Description: A simple, traditional Irish side dish where sweet green cabbage is gently sautéed in rich Irish butter and finished with aromatic caraway seeds. This humble farmhouse recipe pairs beautifully with bacon, sausages, or a classic Sunday roast.
Preparation Time: 10 minutes
Cooking Time: 15 minutes
Serving Size: Serves 4
Ingredients
- 1 medium green cabbage, finely shredded
- 3 tbsp Irish butter
- 1 tsp caraway seeds
- Salt, to taste
- Freshly ground black pepper, to taste
- Optional: A small splash of apple cider vinegar
Instructions
- Prepare the cabbage: Remove any tough outer leaves and the core. Finely shred the cabbage into thin ribbons.

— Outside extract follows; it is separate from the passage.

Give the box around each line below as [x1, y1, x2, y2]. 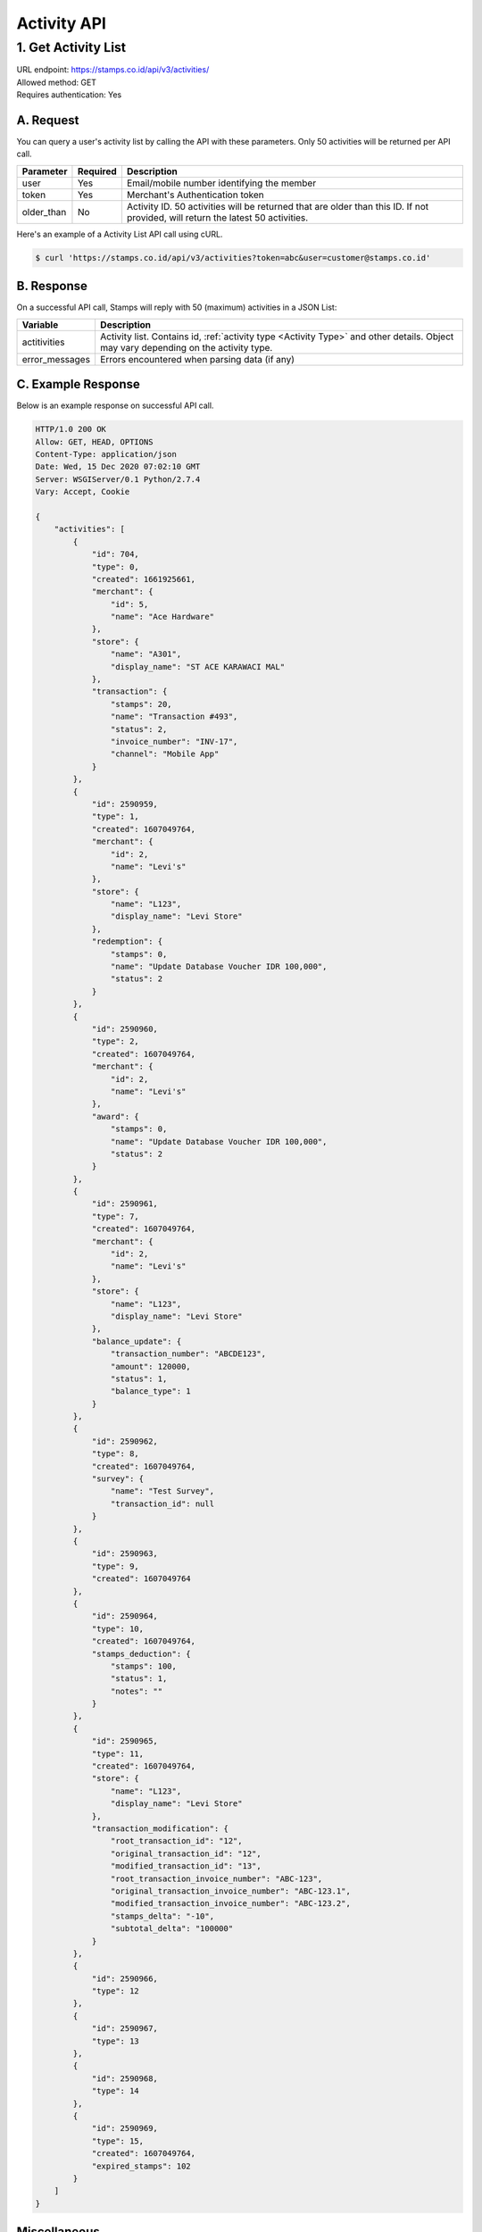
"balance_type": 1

- Toast the caraway: Heat a large pan over medium heat and dry-toast the caraway seeds for 1–2 minutes until fragrant.
- Add butter: Add the butter to the pan and allow it to melt gently.
- Cook the cabbage: Add the shredded cabbage and toss to coat evenly in the butter. Cook for 10–15 minutes, stirring occasionally, until tender but still bright green and slightly crisp.

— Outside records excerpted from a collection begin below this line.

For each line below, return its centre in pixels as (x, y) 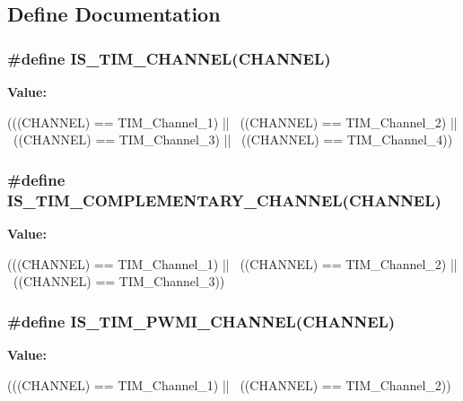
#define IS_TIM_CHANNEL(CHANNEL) (169, 58)
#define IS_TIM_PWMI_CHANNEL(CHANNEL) (201, 321)
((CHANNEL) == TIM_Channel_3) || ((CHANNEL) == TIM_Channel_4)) (233, 139)
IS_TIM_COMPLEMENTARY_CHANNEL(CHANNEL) (224, 200)

- Season and finish: Season with salt and freshly ground black pepper. If desired, add a small splash of apple cider vinegar to brighten the flavor.
- Serve: Serve hot as a buttery side dish alongside boiled bacon, roast chicken, or traditional Irish sausages.
Cooking Tip
For extra richness, stir in a final knob of butter just before serving. Keep the heat moderate to prevent overcooking — the cabbage should remain soft yet slightly crisp.